Dataset entries:
_ _ _ _ _ _ _

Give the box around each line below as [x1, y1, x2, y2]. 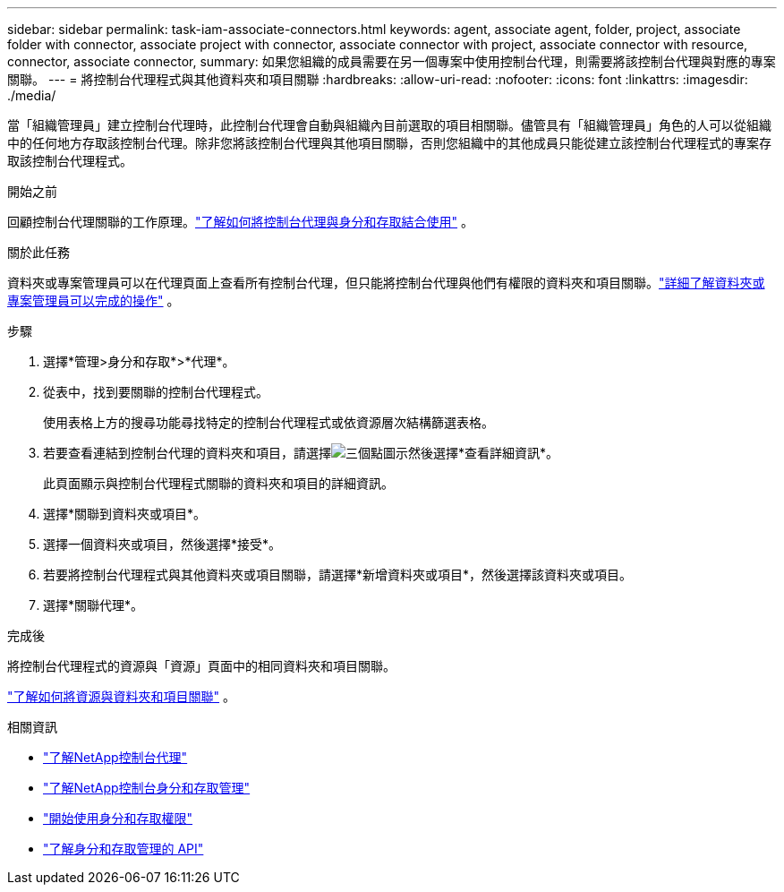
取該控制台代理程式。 [7, 153, 132, 168]
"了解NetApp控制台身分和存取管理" [43, 780, 251, 795]
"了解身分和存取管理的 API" [43, 841, 204, 856]
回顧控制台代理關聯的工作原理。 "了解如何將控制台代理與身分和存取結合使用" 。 [7, 214, 473, 229]
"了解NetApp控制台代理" [43, 750, 188, 765]
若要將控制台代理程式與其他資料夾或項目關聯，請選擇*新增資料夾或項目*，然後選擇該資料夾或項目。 [43, 567, 633, 582]
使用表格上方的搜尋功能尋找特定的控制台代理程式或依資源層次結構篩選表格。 [43, 415, 494, 430]
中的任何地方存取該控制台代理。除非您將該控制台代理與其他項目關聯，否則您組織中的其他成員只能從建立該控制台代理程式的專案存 [7, 135, 771, 150]
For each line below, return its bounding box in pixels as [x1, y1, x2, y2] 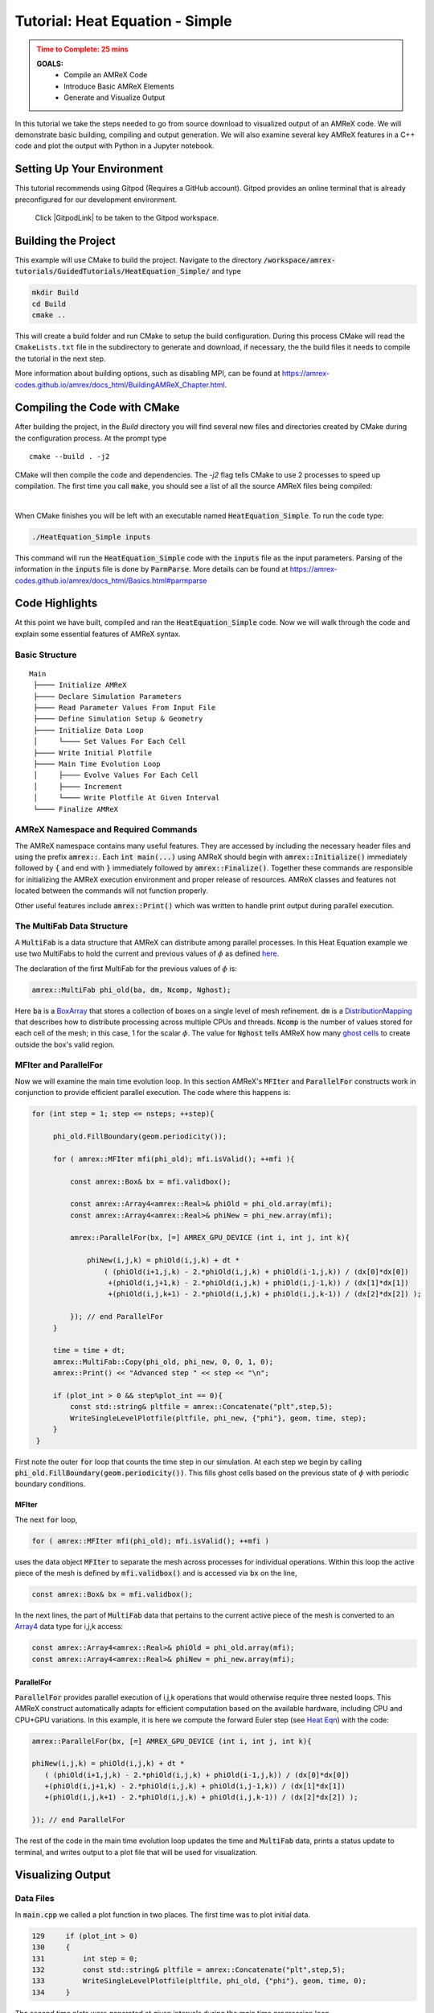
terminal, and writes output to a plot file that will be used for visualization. [14, 1847, 258, 1857]
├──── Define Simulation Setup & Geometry [33, 714, 203, 724]
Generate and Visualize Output [63, 93, 166, 102]
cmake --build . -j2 [29, 452, 110, 461]
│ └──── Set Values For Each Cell [33, 737, 186, 746]
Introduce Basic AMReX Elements [63, 81, 174, 91]
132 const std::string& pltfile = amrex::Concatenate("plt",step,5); [31, 1965, 346, 1974]
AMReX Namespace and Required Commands [14, 824, 198, 835]

_ _ _ _ _ _ _

§ INSTRUCTIONS TO FOLLOW:
Print out the records in full and exactly, dropping every picture.

§ RESULT FOR THIS TASK:
Give the box around each line below as [x1, y1, x2, y2]. 
取該控制台代理程式。 [7, 153, 132, 168]
"了解NetApp控制台身分和存取管理" [43, 780, 251, 795]
"了解身分和存取管理的 API" [43, 841, 204, 856]
回顧控制台代理關聯的工作原理。 "了解如何將控制台代理與身分和存取結合使用" 。 [7, 214, 473, 229]
"了解NetApp控制台代理" [43, 750, 188, 765]
若要將控制台代理程式與其他資料夾或項目關聯，請選擇*新增資料夾或項目*，然後選擇該資料夾或項目。 [43, 567, 633, 582]
使用表格上方的搜尋功能尋找特定的控制台代理程式或依資源層次結構篩選表格。 [43, 415, 494, 430]
中的任何地方存取該控制台代理。除非您將該控制台代理與其他項目關聯，否則您組織中的其他成員只能從建立該控制台代理程式的專案存 [7, 135, 771, 150]
For each line below, return its bounding box in pixels as [x1, y1, x2, y2] 
terminal, and writes output to a plot file that will be used for visualization. [14, 1847, 258, 1857]
├──── Define Simulation Setup & Geometry [33, 714, 203, 724]
Generate and Visualize Output [63, 93, 166, 102]
cmake --build . -j2 [29, 452, 110, 461]
│ └──── Set Values For Each Cell [33, 737, 186, 746]
Introduce Basic AMReX Elements [63, 81, 174, 91]
132 const std::string& pltfile = amrex::Concatenate("plt",step,5); [31, 1965, 346, 1974]
AMReX Namespace and Required Commands [14, 824, 198, 835]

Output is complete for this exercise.